[Your goal]
What is needed is an exact repetition of the lines from the first one in the data through the line with "Home Renovation & Remodeling", with no pictures.

Items from a dataset:
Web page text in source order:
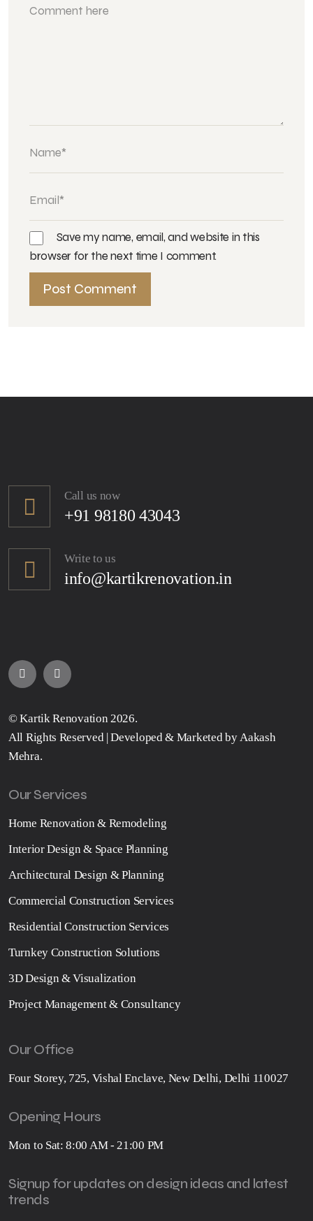
Save my name, email, and website in this
browser for the next time I comment.
Call us now
+91 98180 43043
Write to us
info@kartikrenovation.in
©Kartik Renovation 2026.
All Rights Reserved | Developed & Marketed by Aakash
Mehra.
Our Services
Home Renovation & Remodeling
Interior Design & Space Planning
Architectural Design & Planning
Commercial Construction Services
Residential Construction Services
Turnkey Construction Solutions
3D Design & Visualization
Project Management & Consultancy
Our Office
Four Storey, 725, Vishal Enclave, New Delhi, Delhi 110027
Opening Hours
Mon to Sat: 8:00 AM - 21:00 PM
Signup for updates on design ideas and latest
trends

[Your solution]
Web page text in source order:
Save my name, email, and website in this
browser for the next time I comment.
Call us now
+91 98180 43043
Write to us
info@kartikrenovation.in
©Kartik Renovation 2026.
All Rights Reserved | Developed & Marketed by Aakash
Mehra.
Our Services
Home Renovation & Remodeling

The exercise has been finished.